Te Radar's CookBookery!

Theatre Royal, 78 Rutherford Street, Nelson

06/09/2024 - 06/09/2024

The Classic Comedy Club, 321 Queen Street, Auckland

01/12/2024 - 01/12/2024

Hamilton Gardens, Medici Court, Hamilton

22/02/2025 - 23/02/2025

Mayfair Theatre, 100 King Edward Street, Kensington, Dunedin

30/03/2025 - 30/03/2025

Oamaru Opera House, Oamaru

31/03/2025 - 31/03/2025

Bannockburn Hall, Cromwell

01/04/2025 - 01/04/2025

Hamilton Arts Festival Toi Ora ki Kirikiriroa 2025

Dunedin Arts Festival 2025

WĀNAKA FESTIVAL OF COLOUR 2025

Production Details


Writer / Director: Te Radar
Writer: Ruth Spencer

The Radar Foundation


A comedic celebration of food from the beloved and bizarre cookbooks of our past. Te Radar has sampled a century and a half of New Zealand cookbooks to find the tastiest morsels, with a side of sumptuous vintage food photography.
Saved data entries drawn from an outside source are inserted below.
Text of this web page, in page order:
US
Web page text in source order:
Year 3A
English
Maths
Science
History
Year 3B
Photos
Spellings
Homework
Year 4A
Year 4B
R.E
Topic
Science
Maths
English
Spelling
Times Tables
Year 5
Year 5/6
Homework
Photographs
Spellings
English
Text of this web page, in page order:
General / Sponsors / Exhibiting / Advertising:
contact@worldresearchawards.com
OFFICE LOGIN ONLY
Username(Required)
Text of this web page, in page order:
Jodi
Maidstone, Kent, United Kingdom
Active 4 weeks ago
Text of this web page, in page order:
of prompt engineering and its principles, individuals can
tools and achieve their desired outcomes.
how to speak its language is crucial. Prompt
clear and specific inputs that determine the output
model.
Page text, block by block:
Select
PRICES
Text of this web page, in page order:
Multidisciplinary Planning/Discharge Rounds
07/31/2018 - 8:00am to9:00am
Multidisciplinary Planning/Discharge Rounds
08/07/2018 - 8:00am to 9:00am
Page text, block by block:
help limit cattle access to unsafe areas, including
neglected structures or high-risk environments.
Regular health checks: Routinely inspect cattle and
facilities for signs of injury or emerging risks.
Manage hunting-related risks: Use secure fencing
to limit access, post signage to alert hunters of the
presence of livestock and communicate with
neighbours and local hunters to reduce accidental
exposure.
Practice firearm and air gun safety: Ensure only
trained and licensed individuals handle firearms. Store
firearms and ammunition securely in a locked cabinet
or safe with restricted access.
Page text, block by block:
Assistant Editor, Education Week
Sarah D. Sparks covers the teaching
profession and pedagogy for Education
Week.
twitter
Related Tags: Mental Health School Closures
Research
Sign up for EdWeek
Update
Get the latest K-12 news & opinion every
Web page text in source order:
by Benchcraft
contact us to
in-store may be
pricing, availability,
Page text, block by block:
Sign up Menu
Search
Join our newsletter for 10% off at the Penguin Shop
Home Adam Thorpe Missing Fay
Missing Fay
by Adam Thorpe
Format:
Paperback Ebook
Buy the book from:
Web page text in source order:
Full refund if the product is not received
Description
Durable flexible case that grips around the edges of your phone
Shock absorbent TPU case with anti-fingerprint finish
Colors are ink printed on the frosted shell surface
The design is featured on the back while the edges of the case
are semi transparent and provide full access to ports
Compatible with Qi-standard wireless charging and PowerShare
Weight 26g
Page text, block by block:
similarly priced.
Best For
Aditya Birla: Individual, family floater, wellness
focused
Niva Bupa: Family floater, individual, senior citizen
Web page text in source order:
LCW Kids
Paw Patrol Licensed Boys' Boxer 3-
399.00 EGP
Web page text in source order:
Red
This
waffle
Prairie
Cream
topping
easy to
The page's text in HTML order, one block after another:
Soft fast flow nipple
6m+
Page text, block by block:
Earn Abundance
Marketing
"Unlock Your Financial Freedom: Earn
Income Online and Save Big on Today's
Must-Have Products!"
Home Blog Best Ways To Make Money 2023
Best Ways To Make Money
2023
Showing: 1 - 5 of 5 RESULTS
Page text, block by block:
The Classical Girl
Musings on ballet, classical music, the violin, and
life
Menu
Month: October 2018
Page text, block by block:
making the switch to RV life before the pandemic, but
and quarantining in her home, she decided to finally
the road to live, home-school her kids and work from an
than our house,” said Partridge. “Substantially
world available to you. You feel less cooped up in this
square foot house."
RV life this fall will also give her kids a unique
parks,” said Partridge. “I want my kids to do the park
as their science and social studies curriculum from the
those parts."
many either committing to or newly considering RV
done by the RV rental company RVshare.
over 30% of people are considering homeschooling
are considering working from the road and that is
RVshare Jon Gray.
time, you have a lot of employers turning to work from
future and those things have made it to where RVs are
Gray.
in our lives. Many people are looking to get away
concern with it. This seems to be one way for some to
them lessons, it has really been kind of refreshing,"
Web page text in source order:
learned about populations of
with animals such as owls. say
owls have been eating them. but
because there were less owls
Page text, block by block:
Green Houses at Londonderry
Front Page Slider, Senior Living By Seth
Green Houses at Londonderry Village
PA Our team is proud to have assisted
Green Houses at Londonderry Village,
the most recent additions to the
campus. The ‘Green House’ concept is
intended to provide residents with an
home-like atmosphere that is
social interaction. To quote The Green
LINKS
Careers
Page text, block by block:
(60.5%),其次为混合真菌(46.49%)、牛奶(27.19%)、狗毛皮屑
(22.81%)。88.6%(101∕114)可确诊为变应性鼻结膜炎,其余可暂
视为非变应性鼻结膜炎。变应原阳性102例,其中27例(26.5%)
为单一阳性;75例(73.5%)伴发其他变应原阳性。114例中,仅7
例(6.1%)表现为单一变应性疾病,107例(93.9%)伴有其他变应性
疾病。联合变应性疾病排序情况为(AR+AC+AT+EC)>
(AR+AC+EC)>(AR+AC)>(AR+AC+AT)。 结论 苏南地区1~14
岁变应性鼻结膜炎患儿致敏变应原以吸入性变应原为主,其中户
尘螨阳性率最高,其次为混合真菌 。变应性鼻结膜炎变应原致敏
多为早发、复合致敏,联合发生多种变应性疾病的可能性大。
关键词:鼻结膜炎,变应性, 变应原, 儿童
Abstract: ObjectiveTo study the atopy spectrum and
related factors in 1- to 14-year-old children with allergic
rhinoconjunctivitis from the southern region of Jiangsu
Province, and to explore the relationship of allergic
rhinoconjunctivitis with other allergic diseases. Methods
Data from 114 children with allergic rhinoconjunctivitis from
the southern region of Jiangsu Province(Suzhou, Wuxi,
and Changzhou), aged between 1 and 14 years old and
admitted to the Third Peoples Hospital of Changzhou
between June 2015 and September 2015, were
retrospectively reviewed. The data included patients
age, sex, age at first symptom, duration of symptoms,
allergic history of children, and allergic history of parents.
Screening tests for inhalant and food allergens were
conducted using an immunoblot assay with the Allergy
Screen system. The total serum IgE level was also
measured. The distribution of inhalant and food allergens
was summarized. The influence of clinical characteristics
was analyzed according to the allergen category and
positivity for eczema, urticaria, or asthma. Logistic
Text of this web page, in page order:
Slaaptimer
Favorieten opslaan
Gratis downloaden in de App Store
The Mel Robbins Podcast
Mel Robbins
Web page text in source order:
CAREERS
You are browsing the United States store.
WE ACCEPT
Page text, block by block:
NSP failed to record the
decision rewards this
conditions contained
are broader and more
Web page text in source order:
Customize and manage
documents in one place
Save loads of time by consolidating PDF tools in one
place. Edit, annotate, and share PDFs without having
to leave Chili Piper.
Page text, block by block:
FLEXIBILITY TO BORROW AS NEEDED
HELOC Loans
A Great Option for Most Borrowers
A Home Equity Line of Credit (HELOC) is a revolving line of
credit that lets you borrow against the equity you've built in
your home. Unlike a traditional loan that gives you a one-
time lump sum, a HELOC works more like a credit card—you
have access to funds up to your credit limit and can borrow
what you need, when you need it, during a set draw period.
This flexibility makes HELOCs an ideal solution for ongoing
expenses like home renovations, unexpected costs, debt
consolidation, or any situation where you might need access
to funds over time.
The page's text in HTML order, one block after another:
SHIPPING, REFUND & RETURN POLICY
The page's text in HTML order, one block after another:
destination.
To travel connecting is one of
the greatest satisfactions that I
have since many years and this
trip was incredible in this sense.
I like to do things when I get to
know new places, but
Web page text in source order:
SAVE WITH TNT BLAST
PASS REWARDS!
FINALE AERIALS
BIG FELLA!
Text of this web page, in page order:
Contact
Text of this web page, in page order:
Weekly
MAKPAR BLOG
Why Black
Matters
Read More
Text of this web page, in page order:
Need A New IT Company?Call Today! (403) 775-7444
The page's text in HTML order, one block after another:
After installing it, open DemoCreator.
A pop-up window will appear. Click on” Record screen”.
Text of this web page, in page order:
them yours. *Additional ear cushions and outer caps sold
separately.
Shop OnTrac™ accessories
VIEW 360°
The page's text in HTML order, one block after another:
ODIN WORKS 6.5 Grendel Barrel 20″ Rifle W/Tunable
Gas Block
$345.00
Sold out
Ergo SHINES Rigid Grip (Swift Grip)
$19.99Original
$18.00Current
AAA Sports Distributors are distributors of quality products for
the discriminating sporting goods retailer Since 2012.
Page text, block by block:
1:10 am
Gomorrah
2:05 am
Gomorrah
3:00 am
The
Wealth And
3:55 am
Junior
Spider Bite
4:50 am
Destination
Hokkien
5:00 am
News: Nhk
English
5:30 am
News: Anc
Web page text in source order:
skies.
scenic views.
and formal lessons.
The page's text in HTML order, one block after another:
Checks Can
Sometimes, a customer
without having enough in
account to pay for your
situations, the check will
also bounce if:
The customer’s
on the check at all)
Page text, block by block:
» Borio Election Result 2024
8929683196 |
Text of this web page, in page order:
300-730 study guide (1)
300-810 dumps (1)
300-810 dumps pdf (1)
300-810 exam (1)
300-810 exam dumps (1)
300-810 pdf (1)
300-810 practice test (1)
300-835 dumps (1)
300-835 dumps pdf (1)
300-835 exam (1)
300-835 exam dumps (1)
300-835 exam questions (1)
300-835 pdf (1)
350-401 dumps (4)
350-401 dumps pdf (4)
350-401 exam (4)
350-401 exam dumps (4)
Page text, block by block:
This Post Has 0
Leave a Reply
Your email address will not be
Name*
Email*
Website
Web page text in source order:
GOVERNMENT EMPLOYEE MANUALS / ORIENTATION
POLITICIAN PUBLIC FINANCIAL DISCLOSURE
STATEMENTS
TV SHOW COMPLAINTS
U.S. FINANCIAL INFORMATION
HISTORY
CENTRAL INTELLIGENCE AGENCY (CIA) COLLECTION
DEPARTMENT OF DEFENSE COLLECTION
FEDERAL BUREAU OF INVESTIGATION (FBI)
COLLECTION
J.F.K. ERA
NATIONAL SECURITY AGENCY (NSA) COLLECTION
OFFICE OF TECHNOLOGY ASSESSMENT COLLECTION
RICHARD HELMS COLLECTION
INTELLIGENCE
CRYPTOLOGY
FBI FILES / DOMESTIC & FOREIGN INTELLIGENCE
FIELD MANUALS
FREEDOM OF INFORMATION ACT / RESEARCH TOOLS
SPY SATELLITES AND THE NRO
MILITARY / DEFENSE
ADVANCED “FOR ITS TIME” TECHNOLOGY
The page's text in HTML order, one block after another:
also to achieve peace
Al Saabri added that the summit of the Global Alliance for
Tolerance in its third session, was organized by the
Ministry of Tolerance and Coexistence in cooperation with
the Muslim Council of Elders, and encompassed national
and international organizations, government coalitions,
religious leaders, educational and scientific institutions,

Revealing New Zealand’s rich – and weird – home cooking heritage we rediscover celebrity chefs such as Graham Kerr, Alison Holst, Aunt Daisy and Hudson and Halls. We’ll savour cookbooks designed to get us eating more dairy, tamarillos or kiwifruit, and the desperate lengths they go to: Cold Sour Kiwifruit Soup anyone? We’ll get a taste of cookbooks from school fundraisers and recipe contests: recipes supplied by ordinary kiwis that suggest some of us were not to be trusted with food.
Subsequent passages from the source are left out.